Myers and her colleagues help students find rewarding co-op work opportunities by partnering with employers and coaching students on resume and interview preparation, time management, communication, and other professional skills.

“We are here to help students, but it is also the student’s responsibility to pursue opportunities,” says Myers. “We find and post hundreds of jobs each term, but we also encourage students to search out and investigate other companies and industries that they’re interested in. We see more and more students possess this level of determination and entrepreneurial initiative.”

The student job search process itself has changed and improved drastically in the past few years. The previous employer-student “match day” is now a “continuous match” process. Job postings are listed as they arise, and applications, interviews, and placements happen throughout the term. JobFinder@MUN, a continually updated database of national and international engineering co-op opportunities, is an additional new resource.

Mechanical engineering student Adam Keating sums up the advantages of a Memorial co-operative education as “the edge needed to be successful”: practical work experience, skills development, networking, and the financial benefit of paid work.

“The simple fact that you can graduate from Memorial’s program with strong technical competence along with two years of applicable work experience is invaluable,” Keating says. Keating won an Honourable Mention, among 80,000 students, at a national Canadian Association for Co-operative Education award.

Myers agrees. “The exciting part of the program as a student is that you can explore different work experiences and environments.
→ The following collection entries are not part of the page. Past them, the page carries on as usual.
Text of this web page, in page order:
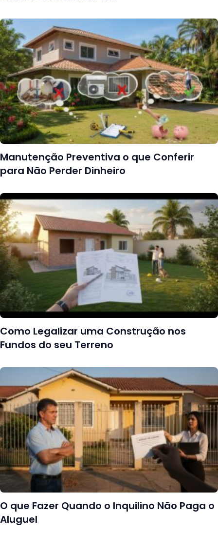
Manutenção Preventiva o que Conferir
para Não Perder Dinheiro
Como Legalizar uma Construção nos
Fundos do seu Terreno
O que Fazer Quando o Inquilino Não Paga o
Aluguel
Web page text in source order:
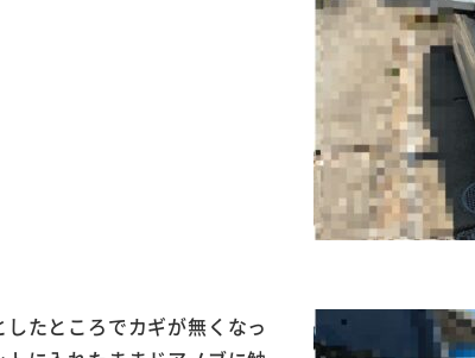
たところでカギが無くなっ
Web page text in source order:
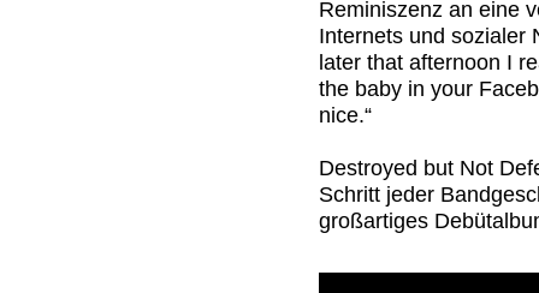
Reminiszenz an eine
Internets und sozialer
later that afternoon I
the baby in your
nice.“
Destroyed but Not
Schritt jeder
großartiges
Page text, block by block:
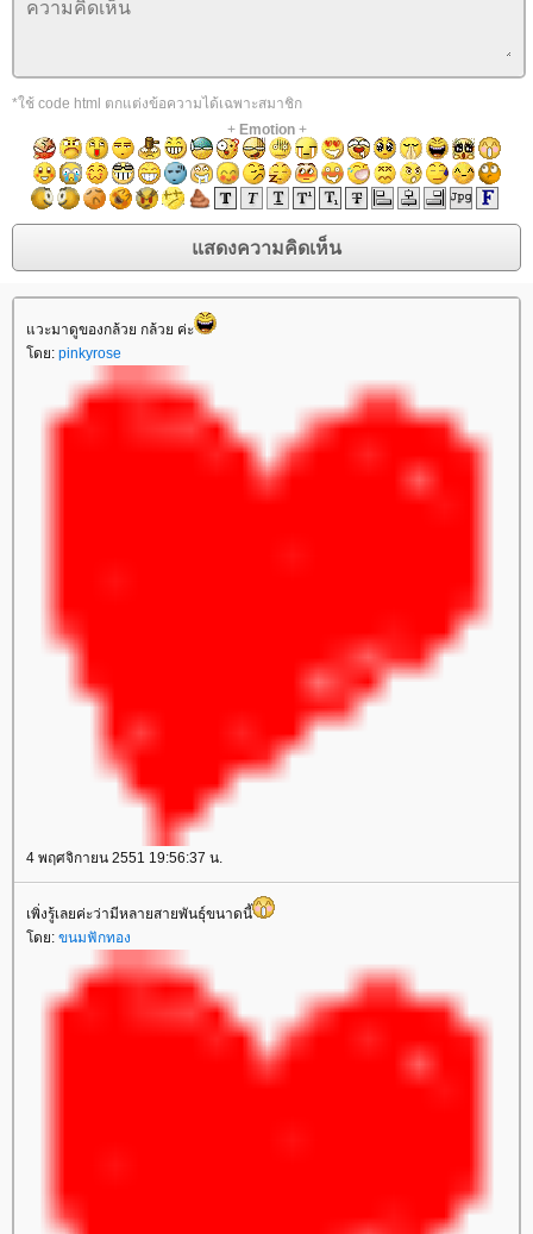
*ใช้ code html ตกแต่งข้อความได้เฉพาะสมาชิก
+ Emotion+
แวะมาดูของกล้วย กล้วย ค่ะ
โดย: pinkyrose
4 พฤศจิกายน 2551 19:56:37 น.
เพิ่งรู้เลยค่ะว่ามีหลายสายพันธุ์ขนาดนี้
โดย: ขนมฟักทอง
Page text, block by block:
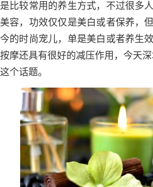
是比较常用的养生方式，不过很多
美容，功效仅仅是美白或者保养，
今的时尚宠儿，单是美白或者养生
按摩还具有很好的减压作用，今天
这个话题。
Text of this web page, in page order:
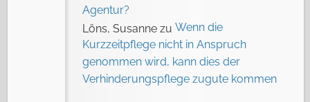
Agentur?
Löns, Susanne zu Wenn die
Kurzzeitpflege nicht in Anspruch
genommen wird, kann dies der
Verhinderungspflege zugute kommen
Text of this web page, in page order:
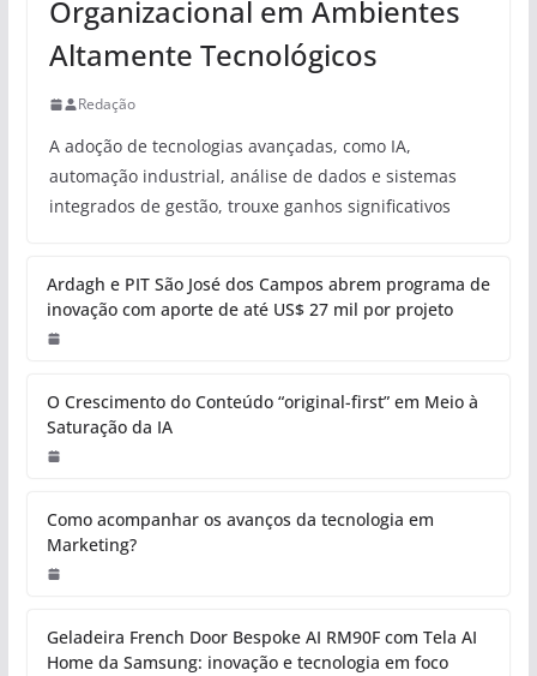
Organizacional em Ambientes
Altamente Tecnológicos
Redação
A adoção de tecnologias avançadas, como IA,
automação industrial, análise de dados e sistemas
integrados de gestão, trouxe ganhos significativos
Ardagh e PIT São José dos Campos abrem programa de
inovação com aporte de até US$ 27 mil por projeto
O Crescimento do Conteúdo “original-first” em Meio à
Saturação da IA
Como acompanhar os avanços da tecnologia em
Marketing?
Geladeira French Door Bespoke AI RM90F com Tela AI
Home da Samsung: inovação e tecnologia em foco
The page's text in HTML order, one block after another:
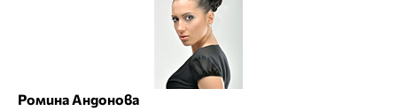
Ромина Андонова
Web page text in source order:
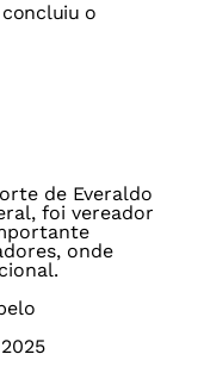
concluiu o
de Everaldo
foi vereador
onde
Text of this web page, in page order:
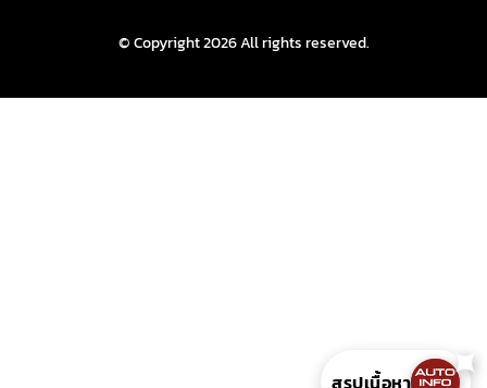
✦
สรุปเนื้อหา
© Copyright 2026 All rights reserved.
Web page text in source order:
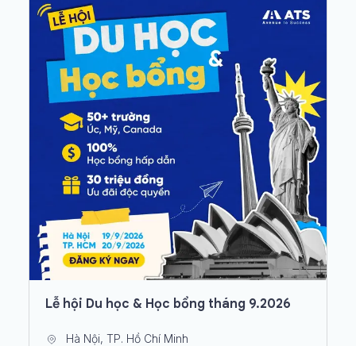
Lễ hội Du học & Học bổng tháng 9.2026
Hà Nội, TP. Hồ Chí Minh
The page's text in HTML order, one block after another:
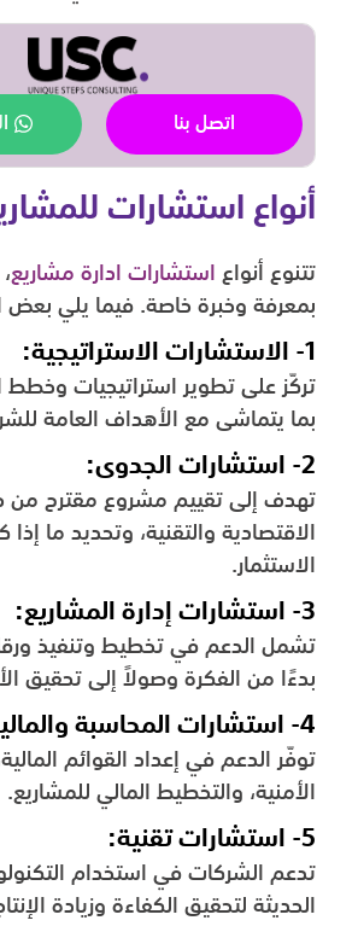
اتصل بنا
أنواع استشارات
تتنوع أنواع استشارات ادارة مشاريع
بمعرفة وخبرة خاصة. فيما يلي بعض
1- الاستشارات الاستراتيجية:
تركّز على تطوير استراتيجيات وخطط
بما يتماشى مع الأهداف العامة
2- استشارات الجدوى:
تهدف إلى تقييم مشروع مقترح من
الاقتصادية والتقنية، وتحديد ما
الاستثمار.
3- استشارات إدارة المشاريع:
تشمل الدعم في تخطيط وتنفيذ
بدءًا من الفكرة وصولاً إلى تحقيق
4- استشارات المحاسبة والمالية:
توفّر الدعم في إعداد القوائم
الأمنية، والتخطيط المالي للمشاريع.
5- استشارات تقنية:
تدعم الشركات في استخدام
الحديثة لتحقيق الكفاءة وزيادة
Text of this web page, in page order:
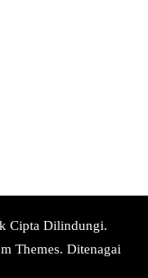
Cipta Dilindungi.
Themes. Ditenagai

Students learn a lot about what’s possible in their future careers and they’re able to create a path forward.”


The benefits for employers are just as multi-faceted, and valuable.

“Students are studying the latest and emerging new technologies—sometimes they can walk in and help companies with projects that staff simply don’t have time to address,” Myers says. “Or maybe a junior engineer is away for a few months, and a senior student can fill the gap.” Supervising a co-op student can be valuable professional development for a staff member looking to build management experience.

A co-op placement can play the part of a four-month job interview, too. “In terms of succession planning, it’s a wonderful advantage to evaluate a student in the work environment. If it’s a good fit they can return for another work term, or even be hired after graduation.”
Naterer takes pride in reporting that Memorial’s engineering co-op program was recently accredited for the maximum six years by the Canadian Association for Co-operative Education.

“From the beginning, Memorial, and the province, have invested in our co-op program,” he says. “We’ve built a wonderful reputation based on our unique model, and we constantly hear from employers that the calibre of our graduates, in terms of maturity, professionalism, and other work skills, is much higher than those from programs without co-op education.”